What do chatbots say about the next Olympic terror threat? You might be surprised by their biased answers.

This post explores the results of a new study by Tal Samuel-Azran, Ilan Manor, Evyatar Yitzhak, and Yair Galily of Reichman University. Published in the American Behavioral Scientist, a top social science journal, their study investigates whether AI perpetuates the biases and negative stereotypes already found in traditional media, social media, and digital algorithms.

Read on to learn more about their research into what AI chatbots are saying about terrorism threats at the Paris Olympic games, and how we can work toward more responsible and ethical AI systems.


Background

High-profile terrorist attacks have increasingly targeted global sports events that are meant to unify humanity:

  • This trend began with the 1972 Munich Olympics, where the Palestinian group Black September murdered 11 Israeli athletes and a West German police officer.
  • Similar attacks include the 1996 Atlanta Olympics bombing orchestrated by Eric Rudolph, who opposed the global socialist agenda he believed the Olympics promoted, which killed 2 and injured over 100.
  • Other notable incidents include a car bomb before a 2002 Real Madrid-Barcelona game and the 2013 Boston Marathon bombing.

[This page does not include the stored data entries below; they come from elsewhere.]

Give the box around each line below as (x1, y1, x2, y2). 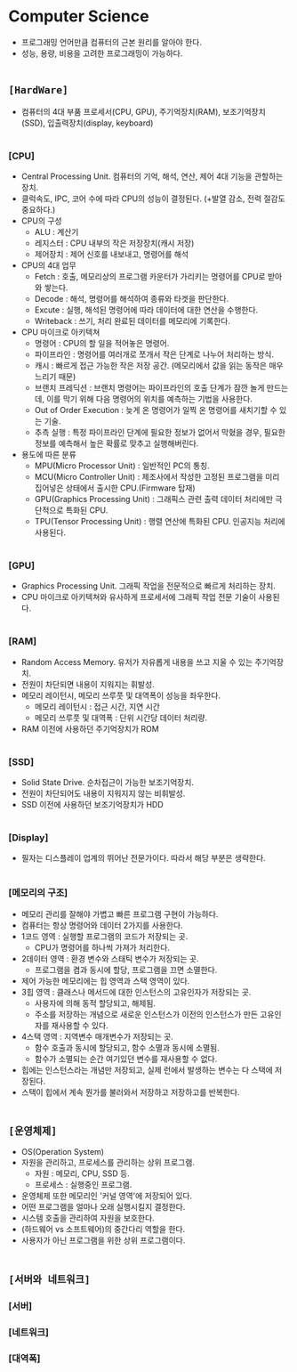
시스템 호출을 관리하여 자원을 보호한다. (20, 1213, 155, 1223)
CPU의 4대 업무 (20, 260, 76, 271)
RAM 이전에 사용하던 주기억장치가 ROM (20, 723, 159, 734)
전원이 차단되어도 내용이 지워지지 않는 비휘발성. (20, 788, 186, 799)
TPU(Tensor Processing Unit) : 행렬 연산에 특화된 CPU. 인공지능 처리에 (34, 516, 285, 527)
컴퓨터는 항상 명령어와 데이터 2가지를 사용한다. (20, 920, 183, 930)
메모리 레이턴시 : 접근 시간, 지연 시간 (34, 701, 161, 711)
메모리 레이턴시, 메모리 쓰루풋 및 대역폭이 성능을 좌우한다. (20, 690, 221, 701)
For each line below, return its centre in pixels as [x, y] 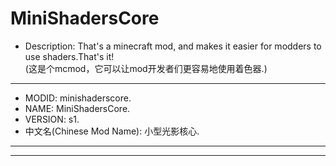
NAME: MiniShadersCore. [77, 108]
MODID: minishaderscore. [78, 98]
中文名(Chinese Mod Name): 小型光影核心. [112, 131]
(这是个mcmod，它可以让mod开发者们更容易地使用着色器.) [146, 68]
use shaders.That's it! [69, 56]
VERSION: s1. [52, 119]
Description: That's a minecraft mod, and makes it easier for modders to [173, 46]
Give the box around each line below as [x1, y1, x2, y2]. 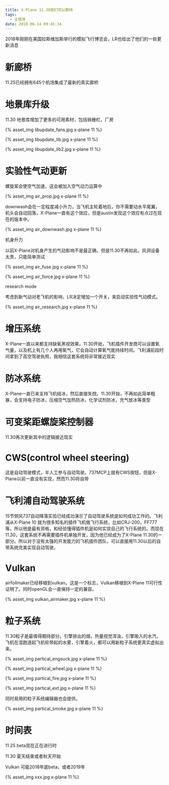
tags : [5, 12, 17, 17]
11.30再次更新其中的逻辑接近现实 [5, 434, 73, 440]
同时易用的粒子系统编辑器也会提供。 [5, 695, 80, 701]
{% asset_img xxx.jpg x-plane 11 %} [5, 774, 79, 780]
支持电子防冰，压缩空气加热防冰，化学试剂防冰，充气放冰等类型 [18, 397, 151, 403]
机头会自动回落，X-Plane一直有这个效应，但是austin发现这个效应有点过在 [5, 210, 157, 216]
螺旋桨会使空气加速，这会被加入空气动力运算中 [5, 183, 102, 189]
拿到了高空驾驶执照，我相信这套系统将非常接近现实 [9, 354, 116, 359]
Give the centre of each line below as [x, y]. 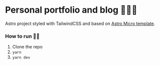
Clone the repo [27, 47]
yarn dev [21, 58]
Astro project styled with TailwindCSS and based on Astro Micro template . [80, 23]
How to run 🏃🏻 [22, 36]
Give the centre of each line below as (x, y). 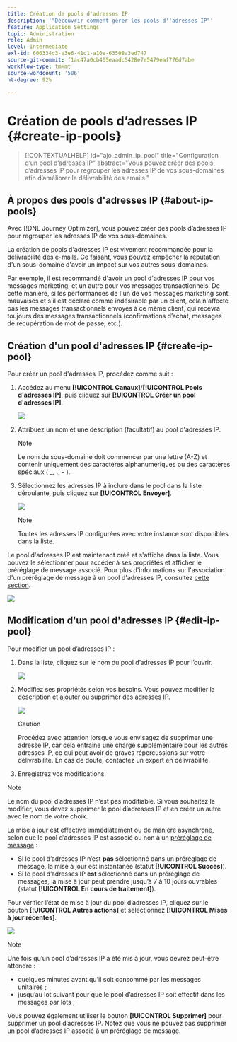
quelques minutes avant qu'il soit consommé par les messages (109, 979)
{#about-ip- (187, 200)
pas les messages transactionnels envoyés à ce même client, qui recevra (114, 308)
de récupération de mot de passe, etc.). (65, 323)
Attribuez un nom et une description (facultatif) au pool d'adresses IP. (119, 429)
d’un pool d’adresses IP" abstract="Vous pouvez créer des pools (119, 163)
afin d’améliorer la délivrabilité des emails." (87, 178)
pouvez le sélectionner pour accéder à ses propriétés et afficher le (104, 562)
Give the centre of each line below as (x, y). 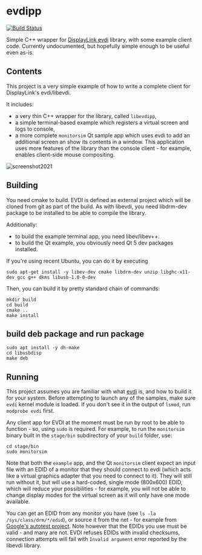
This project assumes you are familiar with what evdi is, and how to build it (99, 392)
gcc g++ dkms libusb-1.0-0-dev (57, 277)
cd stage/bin (23, 447)
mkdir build (21, 300)
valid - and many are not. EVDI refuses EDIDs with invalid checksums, (93, 533)
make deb (17, 358)
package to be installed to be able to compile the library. (76, 212)
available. (18, 502)
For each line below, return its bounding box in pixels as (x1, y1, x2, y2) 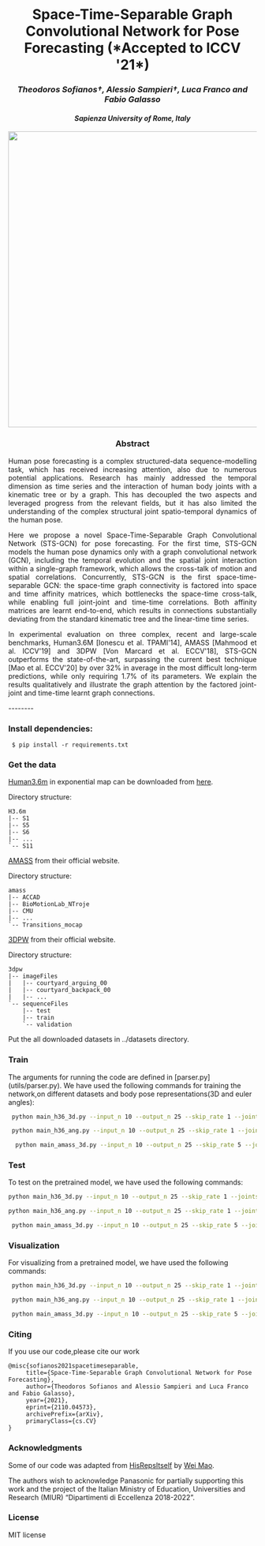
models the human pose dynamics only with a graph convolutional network (8, 547, 257, 556)
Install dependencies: (8, 723, 93, 734)
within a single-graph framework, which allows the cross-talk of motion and (8, 563, 257, 573)
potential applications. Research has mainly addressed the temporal (8, 473, 257, 482)
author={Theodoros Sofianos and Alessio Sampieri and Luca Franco (25, 1383, 248, 1391)
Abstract (115, 438, 150, 449)
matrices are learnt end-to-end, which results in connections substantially (8, 605, 257, 615)
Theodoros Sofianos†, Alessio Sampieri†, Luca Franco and (17, 84, 248, 95)
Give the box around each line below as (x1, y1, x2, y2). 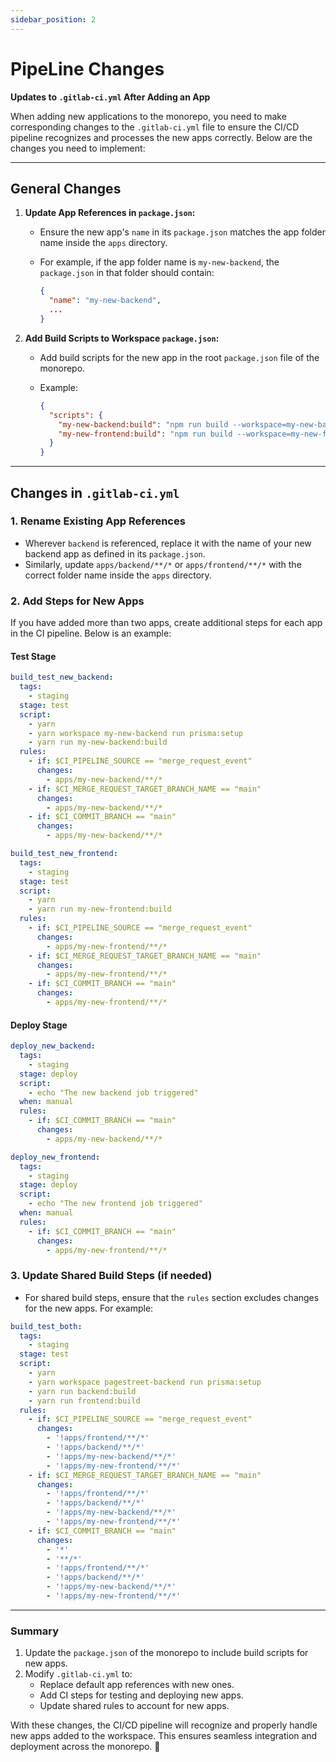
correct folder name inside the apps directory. (24, 569, 212, 581)
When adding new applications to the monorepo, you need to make (10, 110, 287, 122)
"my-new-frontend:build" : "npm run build (58, 429, 233, 439)
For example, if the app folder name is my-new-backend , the (39, 256, 280, 268)
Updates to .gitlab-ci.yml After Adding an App (10, 91, 211, 103)
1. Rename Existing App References (10, 514, 186, 528)
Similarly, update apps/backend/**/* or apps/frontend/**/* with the (24, 558, 302, 570)
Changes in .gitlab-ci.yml (10, 484, 180, 501)
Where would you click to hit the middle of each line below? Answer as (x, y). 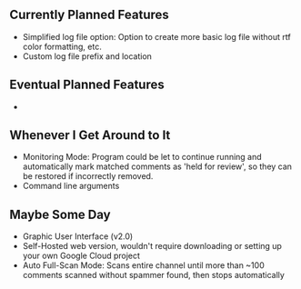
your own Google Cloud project (81, 256)
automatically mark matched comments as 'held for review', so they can (157, 166)
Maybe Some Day (60, 214)
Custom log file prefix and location (87, 56)
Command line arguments (71, 186)
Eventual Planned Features (87, 85)
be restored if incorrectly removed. (88, 176)
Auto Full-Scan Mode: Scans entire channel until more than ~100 (144, 265)
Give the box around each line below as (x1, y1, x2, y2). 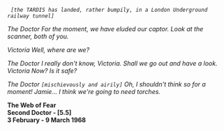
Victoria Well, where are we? (7, 46, 90, 54)
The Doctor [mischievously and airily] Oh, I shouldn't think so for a (7, 80, 206, 88)
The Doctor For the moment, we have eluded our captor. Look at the (7, 25, 204, 33)
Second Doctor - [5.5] (7, 109, 72, 116)
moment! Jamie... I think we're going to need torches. (7, 88, 160, 95)
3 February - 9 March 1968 (7, 116, 86, 124)
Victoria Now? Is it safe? (7, 67, 77, 75)
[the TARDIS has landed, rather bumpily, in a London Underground (10, 6, 208, 13)
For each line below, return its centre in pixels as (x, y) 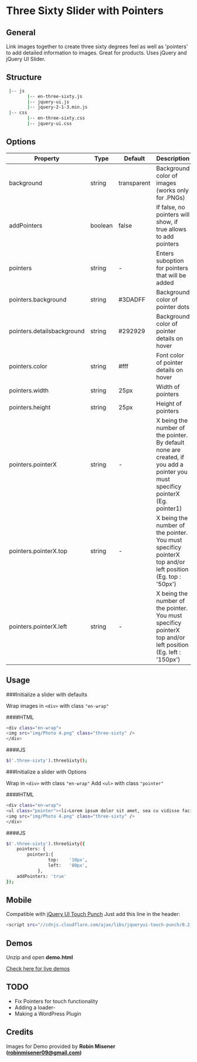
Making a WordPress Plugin (48, 1013)
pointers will (173, 214)
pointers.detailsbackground (47, 331)
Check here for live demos (38, 969)
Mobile (19, 900)
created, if (170, 457)
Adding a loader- (35, 1007)
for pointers (172, 268)
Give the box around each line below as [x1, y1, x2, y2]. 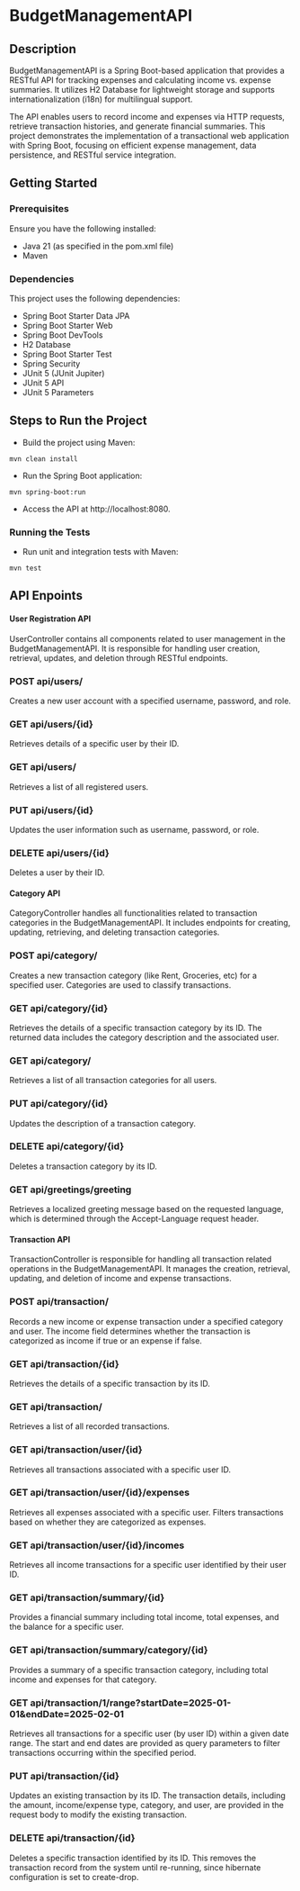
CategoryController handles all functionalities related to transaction [9, 908, 258, 918]
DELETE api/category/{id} [9, 1140, 125, 1153]
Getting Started [9, 176, 98, 191]
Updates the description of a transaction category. [9, 1117, 196, 1128]
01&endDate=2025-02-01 [9, 1707, 124, 1720]
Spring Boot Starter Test [22, 348, 112, 359]
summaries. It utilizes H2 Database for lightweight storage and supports [9, 85, 276, 95]
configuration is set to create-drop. [9, 1871, 139, 1882]
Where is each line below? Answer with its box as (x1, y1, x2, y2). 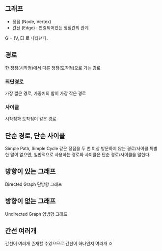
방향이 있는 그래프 (5, 167, 56, 176)
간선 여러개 (5, 227, 37, 235)
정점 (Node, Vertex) (12, 19, 52, 25)
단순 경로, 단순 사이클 (5, 131, 65, 140)
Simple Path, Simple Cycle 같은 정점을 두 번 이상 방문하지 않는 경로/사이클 (5, 146, 149, 151)
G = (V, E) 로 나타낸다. (5, 35, 48, 41)
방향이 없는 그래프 (5, 197, 56, 205)
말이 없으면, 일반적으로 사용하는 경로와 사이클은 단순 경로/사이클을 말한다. (10, 151, 151, 158)
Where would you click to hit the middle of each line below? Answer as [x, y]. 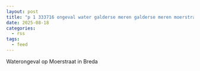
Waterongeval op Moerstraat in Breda [52, 61]
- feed [20, 45]
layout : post [22, 12]
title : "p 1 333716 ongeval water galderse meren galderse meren [89, 17]
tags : [13, 39]
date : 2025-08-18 [28, 22]
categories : [21, 28]
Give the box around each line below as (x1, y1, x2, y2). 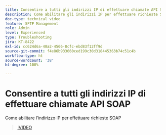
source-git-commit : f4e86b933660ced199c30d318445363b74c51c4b (5, 48, 136, 53)
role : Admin (5, 26, 30, 31)
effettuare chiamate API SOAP (5, 98, 131, 110)
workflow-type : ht (5, 53, 43, 58)
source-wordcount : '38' (5, 58, 54, 63)
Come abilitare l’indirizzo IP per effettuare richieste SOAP (5, 115, 122, 121)
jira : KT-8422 (5, 40, 35, 45)
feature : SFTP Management (5, 21, 58, 26)
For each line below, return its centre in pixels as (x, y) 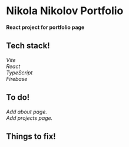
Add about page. (27, 112)
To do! (18, 98)
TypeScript (19, 73)
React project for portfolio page (45, 27)
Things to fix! (31, 136)
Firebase (17, 79)
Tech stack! (28, 46)
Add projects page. (29, 118)
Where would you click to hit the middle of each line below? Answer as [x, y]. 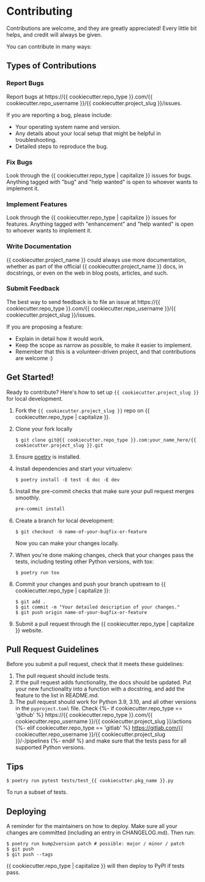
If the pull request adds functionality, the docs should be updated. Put [103, 683]
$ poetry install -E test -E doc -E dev [67, 480]
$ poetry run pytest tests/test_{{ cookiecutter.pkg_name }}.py [90, 781]
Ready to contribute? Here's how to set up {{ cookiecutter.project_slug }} [103, 392]
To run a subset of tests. [37, 792]
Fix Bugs [19, 162]
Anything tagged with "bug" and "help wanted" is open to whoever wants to [102, 182]
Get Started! [30, 377]
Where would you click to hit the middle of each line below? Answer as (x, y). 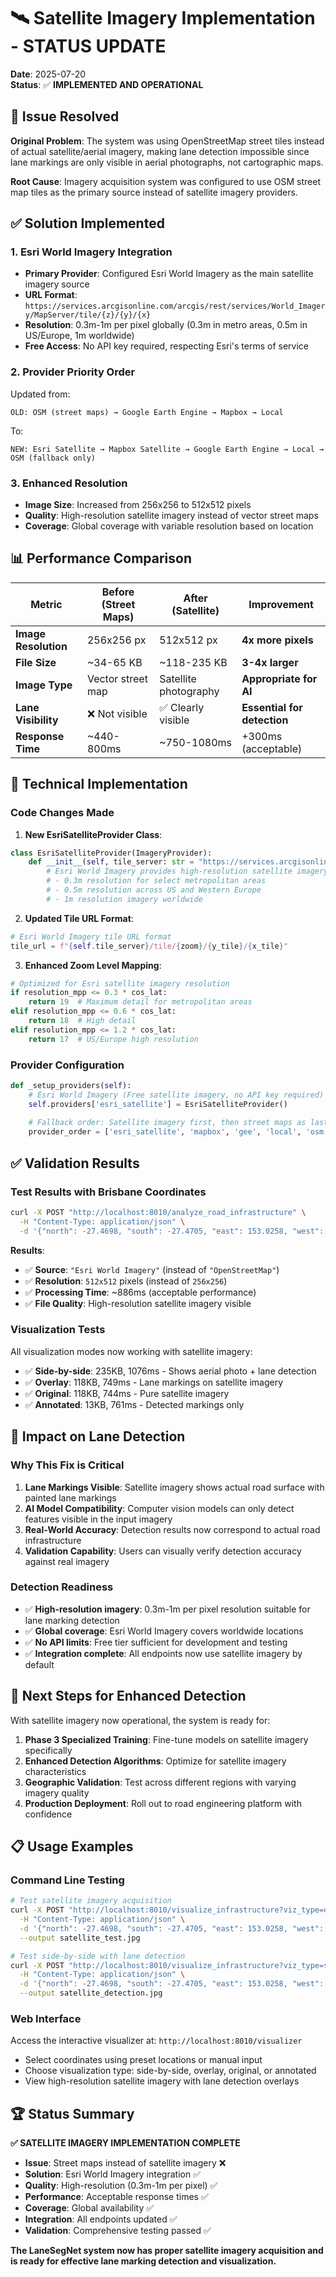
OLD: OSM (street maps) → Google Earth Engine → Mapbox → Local (147, 412)
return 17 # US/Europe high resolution (113, 1039)
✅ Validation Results (75, 1163)
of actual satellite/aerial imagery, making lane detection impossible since (160, 151)
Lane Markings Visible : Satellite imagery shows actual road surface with (174, 1487)
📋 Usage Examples (72, 1846)
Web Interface (46, 2018)
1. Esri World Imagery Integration (91, 252)
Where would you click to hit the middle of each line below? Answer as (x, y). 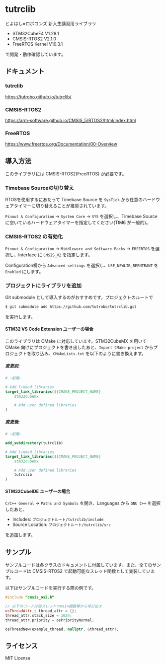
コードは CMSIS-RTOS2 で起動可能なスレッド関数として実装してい (82, 571)
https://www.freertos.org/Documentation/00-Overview (61, 144)
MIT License (18, 658)
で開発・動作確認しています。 (36, 54)
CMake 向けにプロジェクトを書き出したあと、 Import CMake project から (79, 347)
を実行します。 (20, 317)
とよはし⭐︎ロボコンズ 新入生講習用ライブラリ (51, 23)
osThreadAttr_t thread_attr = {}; (41, 611)
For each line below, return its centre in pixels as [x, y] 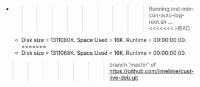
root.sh [158, 22]
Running [159, 9]
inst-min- [182, 9]
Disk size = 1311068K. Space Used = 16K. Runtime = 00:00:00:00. [104, 53]
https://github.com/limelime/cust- [152, 71]
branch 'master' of [133, 64]
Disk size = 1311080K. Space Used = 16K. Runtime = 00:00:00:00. [104, 40]
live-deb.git [124, 78]
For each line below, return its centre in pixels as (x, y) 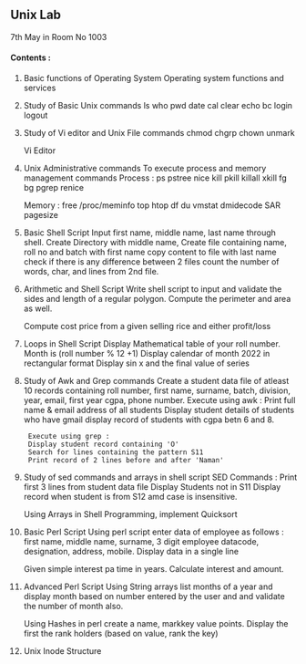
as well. (38, 308)
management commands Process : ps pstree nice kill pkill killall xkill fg (155, 178)
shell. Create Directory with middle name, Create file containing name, (155, 243)
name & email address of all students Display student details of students (159, 410)
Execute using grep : (69, 437)
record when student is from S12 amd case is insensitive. (130, 497)
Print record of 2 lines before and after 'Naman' (126, 461)
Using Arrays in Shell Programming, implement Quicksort (130, 514)
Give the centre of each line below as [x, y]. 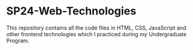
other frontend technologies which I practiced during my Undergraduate [96, 34]
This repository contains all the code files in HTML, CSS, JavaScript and [96, 28]
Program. [18, 40]
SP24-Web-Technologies [71, 11]
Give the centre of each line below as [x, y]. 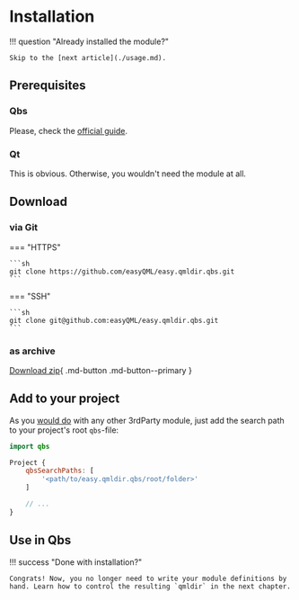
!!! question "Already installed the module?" [89, 41]
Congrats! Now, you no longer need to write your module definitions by [148, 578]
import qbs [30, 446]
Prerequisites [48, 86]
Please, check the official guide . [69, 130]
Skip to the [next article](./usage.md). [88, 58]
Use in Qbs [40, 540]
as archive [32, 351]
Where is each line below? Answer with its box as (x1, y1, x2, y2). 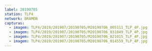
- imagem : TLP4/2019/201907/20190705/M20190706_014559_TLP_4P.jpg (9, 39, 148, 44)
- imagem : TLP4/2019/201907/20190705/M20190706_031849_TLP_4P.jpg (9, 30, 148, 34)
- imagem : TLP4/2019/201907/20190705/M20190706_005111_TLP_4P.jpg (9, 25, 148, 30)
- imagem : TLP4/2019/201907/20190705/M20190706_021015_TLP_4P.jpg (9, 34, 148, 39)
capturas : (4, 20, 25, 26)
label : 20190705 (4, 7, 38, 12)
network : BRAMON (4, 16, 38, 21)
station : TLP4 (4, 12, 34, 17)
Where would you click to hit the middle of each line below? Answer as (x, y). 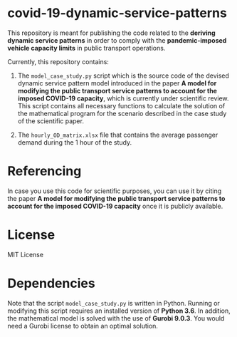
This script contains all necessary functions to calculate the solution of (121, 105)
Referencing (44, 171)
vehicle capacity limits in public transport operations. (86, 48)
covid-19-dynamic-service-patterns (117, 13)
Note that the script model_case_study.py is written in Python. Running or (114, 303)
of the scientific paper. (51, 121)
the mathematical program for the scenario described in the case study (122, 113)
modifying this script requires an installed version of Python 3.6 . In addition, (119, 311)
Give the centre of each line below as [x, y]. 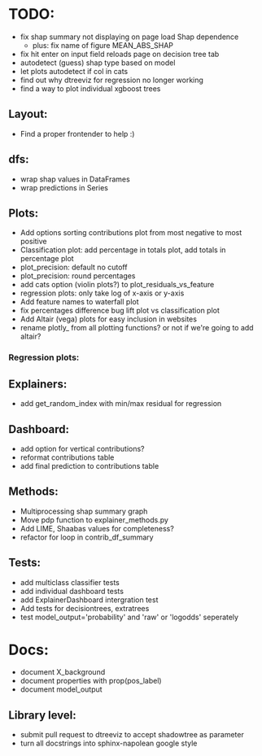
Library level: [43, 715]
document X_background [63, 672]
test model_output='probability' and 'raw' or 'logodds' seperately [129, 617]
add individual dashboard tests [72, 591]
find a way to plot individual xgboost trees [90, 88]
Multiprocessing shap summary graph [84, 511]
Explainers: [38, 384]
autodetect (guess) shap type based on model [98, 63]
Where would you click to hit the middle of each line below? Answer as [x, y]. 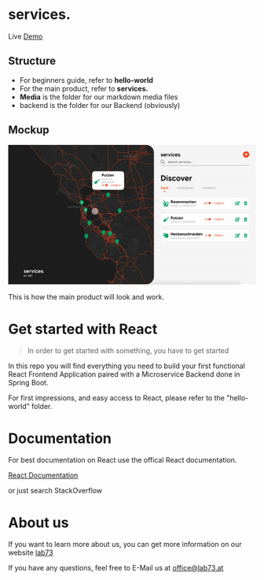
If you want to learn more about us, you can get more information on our [125, 545]
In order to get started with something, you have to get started [128, 351]
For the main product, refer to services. [84, 88]
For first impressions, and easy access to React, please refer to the [117, 398]
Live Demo [26, 36]
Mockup [29, 130]
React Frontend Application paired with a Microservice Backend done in [124, 374]
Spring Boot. [28, 383]
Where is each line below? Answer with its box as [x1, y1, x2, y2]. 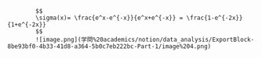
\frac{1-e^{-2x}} [186, 14, 243, 22]
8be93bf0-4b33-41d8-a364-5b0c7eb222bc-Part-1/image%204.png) [7, 43, 212, 50]
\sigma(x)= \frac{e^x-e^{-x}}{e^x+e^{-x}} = [35, 14, 184, 22]
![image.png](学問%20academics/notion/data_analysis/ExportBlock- [35, 36, 255, 43]
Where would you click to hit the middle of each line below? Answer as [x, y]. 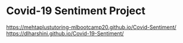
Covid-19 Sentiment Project [76, 11]
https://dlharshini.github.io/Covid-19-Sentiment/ [65, 33]
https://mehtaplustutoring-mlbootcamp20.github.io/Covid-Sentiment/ [91, 27]
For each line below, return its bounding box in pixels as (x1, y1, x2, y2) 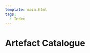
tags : (5, 12, 16, 17)
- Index (9, 16, 26, 21)
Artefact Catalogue (5, 37, 85, 49)
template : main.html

These attacks are designed to gain widespread attention due to the massive viewership of such events amplify their causes in global media. For instance, the Munich attack significantly increased international media coverage of the Palestinian cause, while the Atlanta bombing highlighted the attacker’s motivations through subsequent films and documentaries.

Research indicates that media coverage of terrorism at sports events often carries biases:

  • For example, Silk and Falcous (2005) analyzed media representations of the 2002 Super Bowl and the Salt Lake City Winter Olympics, revealing a militaristic and political framing against Muslims.
  • In the UK, studies (Kelly, 2017; Malcolm et al., 2010) have also highlighted a focus on the Muslim background of terrorists.
  • More recently, Alattar et al. (2022) criticized Western media, including German, French, and British outlets, for portraying Qatar, the host of the 2022 FIFA World Cup, negatively due to its perceived anti-Western values.

The biased media representation extends to Muslim athletes as well:

  • During the London 2012 Olympics, Muslim sportswomen were often portrayed with an emphasis on their veils, highlighting their perceived “strangeness” (Samie & Sehlikoglu, 2015).
  • Hamzeh (2015) noted the media’s humiliation of Muslim female soccer players who wore hijabs despite FIFA’s ban.
  • Similarly, Ali and King (2021) documented racism in media coverage of refugee Muslim boxers.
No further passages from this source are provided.